DATA FOR PROCESSING START

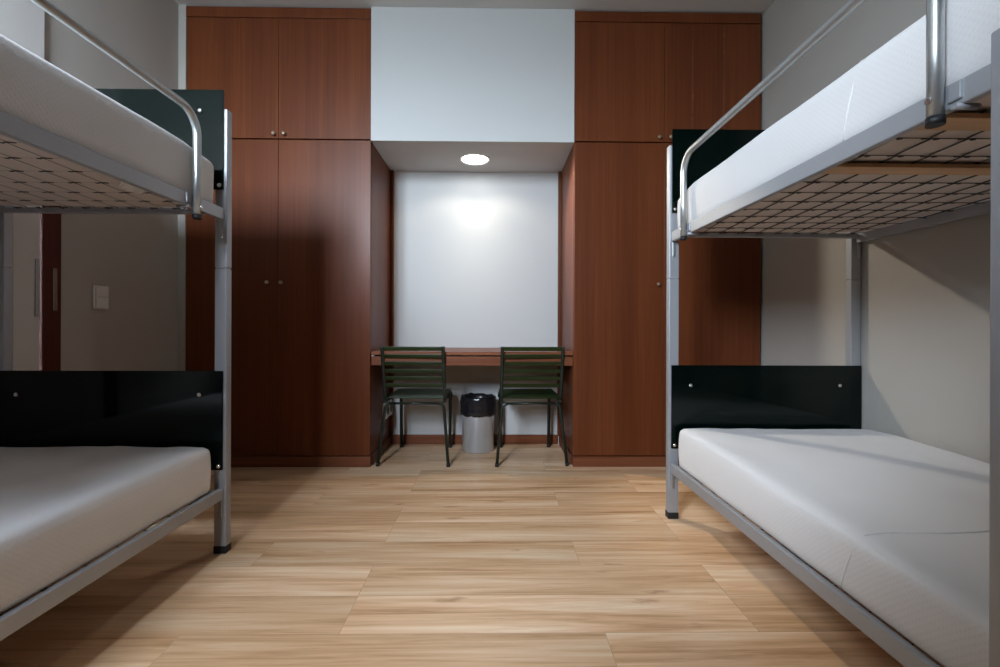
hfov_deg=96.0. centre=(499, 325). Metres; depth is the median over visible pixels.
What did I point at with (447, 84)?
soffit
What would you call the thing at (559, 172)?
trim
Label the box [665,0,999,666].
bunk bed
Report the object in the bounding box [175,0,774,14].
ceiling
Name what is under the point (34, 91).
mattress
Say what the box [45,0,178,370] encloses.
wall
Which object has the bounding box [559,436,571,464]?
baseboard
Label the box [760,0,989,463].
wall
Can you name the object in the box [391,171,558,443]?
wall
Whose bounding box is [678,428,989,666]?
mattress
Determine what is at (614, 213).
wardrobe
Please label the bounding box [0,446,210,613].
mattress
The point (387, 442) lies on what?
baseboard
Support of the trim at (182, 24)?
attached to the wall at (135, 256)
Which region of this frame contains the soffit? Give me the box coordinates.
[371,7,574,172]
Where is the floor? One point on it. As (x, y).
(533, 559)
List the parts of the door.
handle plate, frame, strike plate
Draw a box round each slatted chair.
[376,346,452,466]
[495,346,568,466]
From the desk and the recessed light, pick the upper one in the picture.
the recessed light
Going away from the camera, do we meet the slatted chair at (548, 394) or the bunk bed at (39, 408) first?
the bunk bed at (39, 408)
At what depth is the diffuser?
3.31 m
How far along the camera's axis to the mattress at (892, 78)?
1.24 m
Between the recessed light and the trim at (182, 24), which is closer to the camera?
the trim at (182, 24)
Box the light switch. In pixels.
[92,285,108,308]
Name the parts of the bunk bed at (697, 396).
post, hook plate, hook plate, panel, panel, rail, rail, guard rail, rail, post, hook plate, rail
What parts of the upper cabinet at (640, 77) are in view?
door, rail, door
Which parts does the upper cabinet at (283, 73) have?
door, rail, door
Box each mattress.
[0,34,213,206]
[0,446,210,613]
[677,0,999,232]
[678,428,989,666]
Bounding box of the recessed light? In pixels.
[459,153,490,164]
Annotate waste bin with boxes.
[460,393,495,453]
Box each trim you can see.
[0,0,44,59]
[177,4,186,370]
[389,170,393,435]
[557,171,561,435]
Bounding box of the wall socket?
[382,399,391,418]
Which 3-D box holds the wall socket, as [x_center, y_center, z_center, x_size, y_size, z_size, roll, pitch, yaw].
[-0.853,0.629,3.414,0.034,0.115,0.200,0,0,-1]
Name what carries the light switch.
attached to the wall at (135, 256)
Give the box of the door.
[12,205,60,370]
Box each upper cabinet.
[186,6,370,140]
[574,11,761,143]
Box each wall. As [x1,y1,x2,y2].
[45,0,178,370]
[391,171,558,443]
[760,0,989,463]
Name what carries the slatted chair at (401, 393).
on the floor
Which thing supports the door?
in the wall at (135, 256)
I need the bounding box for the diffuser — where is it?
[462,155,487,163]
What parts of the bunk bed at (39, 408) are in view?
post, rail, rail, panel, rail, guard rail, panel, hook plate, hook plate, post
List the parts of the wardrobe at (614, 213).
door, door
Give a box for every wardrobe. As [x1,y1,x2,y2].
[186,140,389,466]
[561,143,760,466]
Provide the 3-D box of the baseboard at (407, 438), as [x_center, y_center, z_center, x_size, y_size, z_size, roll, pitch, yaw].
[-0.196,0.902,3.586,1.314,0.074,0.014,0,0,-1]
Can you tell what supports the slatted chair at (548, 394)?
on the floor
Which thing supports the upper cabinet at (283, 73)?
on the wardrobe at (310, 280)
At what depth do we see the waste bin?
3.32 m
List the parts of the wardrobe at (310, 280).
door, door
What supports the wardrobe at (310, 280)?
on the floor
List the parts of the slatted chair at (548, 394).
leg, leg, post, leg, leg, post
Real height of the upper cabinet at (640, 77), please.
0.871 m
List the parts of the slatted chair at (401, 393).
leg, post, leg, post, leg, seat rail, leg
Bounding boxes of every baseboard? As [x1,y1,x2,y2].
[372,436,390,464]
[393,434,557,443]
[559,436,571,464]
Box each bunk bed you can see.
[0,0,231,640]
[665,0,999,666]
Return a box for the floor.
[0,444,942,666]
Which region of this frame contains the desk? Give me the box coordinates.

DATA FOR PROCESSING END

- **WORK REQUEST**
Every entry should come back exactly as written, only without images.

- **TASK OUTPUT**
hfov_deg=96.0. centre=(499, 325). Metres; depth is the median over visible pixels.
What did I point at with (447, 84)?
soffit
What would you call the thing at (559, 172)?
trim
Label the box [665,0,999,666].
bunk bed
Report the object in the bounding box [175,0,774,14].
ceiling
Name what is under the point (34, 91).
mattress
Say what the box [45,0,178,370] encloses.
wall
Which object has the bounding box [559,436,571,464]?
baseboard
Label the box [760,0,989,463].
wall
Can you name the object in the box [391,171,558,443]?
wall
Whose bounding box is [678,428,989,666]?
mattress
Determine what is at (614, 213).
wardrobe
Please label the bounding box [0,446,210,613].
mattress
The point (387, 442) lies on what?
baseboard
Support of the trim at (182, 24)?
attached to the wall at (135, 256)
Which region of this frame contains the soffit? Give me the box coordinates.
[371,7,574,172]
Where is the floor? One point on it. As (x, y).
(533, 559)
List the parts of the door.
handle plate, frame, strike plate
Draw a box round each slatted chair.
[376,346,452,466]
[495,346,568,466]
From the desk and the recessed light, pick the upper one in the picture.
the recessed light
Going away from the camera, do we meet the slatted chair at (548, 394) or the bunk bed at (39, 408) first?
the bunk bed at (39, 408)
At what depth is the diffuser?
3.31 m
How far along the camera's axis to the mattress at (892, 78)?
1.24 m
Between the recessed light and the trim at (182, 24), which is closer to the camera?
the trim at (182, 24)
Box the light switch. In pixels.
[92,285,108,308]
Name the parts of the bunk bed at (697, 396).
post, hook plate, hook plate, panel, panel, rail, rail, guard rail, rail, post, hook plate, rail
What parts of the upper cabinet at (640, 77) are in view?
door, rail, door
Which parts does the upper cabinet at (283, 73) have?
door, rail, door
Box each mattress.
[0,34,213,206]
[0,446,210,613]
[677,0,999,232]
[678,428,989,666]
Bounding box of the recessed light? In pixels.
[459,153,490,164]
Annotate waste bin with boxes.
[460,393,495,453]
Box each trim you can see.
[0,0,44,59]
[177,4,186,370]
[389,170,393,435]
[557,171,561,435]
Bounding box of the wall socket?
[382,399,391,418]
Which 3-D box holds the wall socket, as [x_center, y_center, z_center, x_size, y_size, z_size, roll, pitch, yaw].
[-0.853,0.629,3.414,0.034,0.115,0.200,0,0,-1]
Name what carries the light switch.
attached to the wall at (135, 256)
Give the box of the door.
[12,205,60,370]
Box each upper cabinet.
[186,6,370,140]
[574,11,761,143]
Box each wall. As [x1,y1,x2,y2].
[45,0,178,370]
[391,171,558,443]
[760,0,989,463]
Name what carries the slatted chair at (401, 393).
on the floor
Which thing supports the door?
in the wall at (135, 256)
I need the bounding box for the diffuser — where is it?
[462,155,487,163]
What parts of the bunk bed at (39, 408) are in view?
post, rail, rail, panel, rail, guard rail, panel, hook plate, hook plate, post
List the parts of the wardrobe at (614, 213).
door, door
Give a box for every wardrobe. As [x1,y1,x2,y2].
[186,140,389,466]
[561,143,760,466]
Provide the 3-D box of the baseboard at (407, 438), as [x_center, y_center, z_center, x_size, y_size, z_size, roll, pitch, yaw].
[-0.196,0.902,3.586,1.314,0.074,0.014,0,0,-1]
Can you tell what supports the slatted chair at (548, 394)?
on the floor
Which thing supports the upper cabinet at (283, 73)?
on the wardrobe at (310, 280)
At what depth do we see the waste bin?
3.32 m
List the parts of the wardrobe at (310, 280).
door, door
What supports the wardrobe at (310, 280)?
on the floor
List the parts of the slatted chair at (548, 394).
leg, leg, post, leg, leg, post
Real height of the upper cabinet at (640, 77), please.
0.871 m
List the parts of the slatted chair at (401, 393).
leg, post, leg, post, leg, seat rail, leg
Bounding boxes of every baseboard? As [x1,y1,x2,y2].
[372,436,390,464]
[393,434,557,443]
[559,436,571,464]
Box each bunk bed you can see.
[0,0,231,640]
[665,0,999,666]
Return a box for the floor.
[0,444,942,666]
Which region of this frame contains the desk? Give me the box coordinates.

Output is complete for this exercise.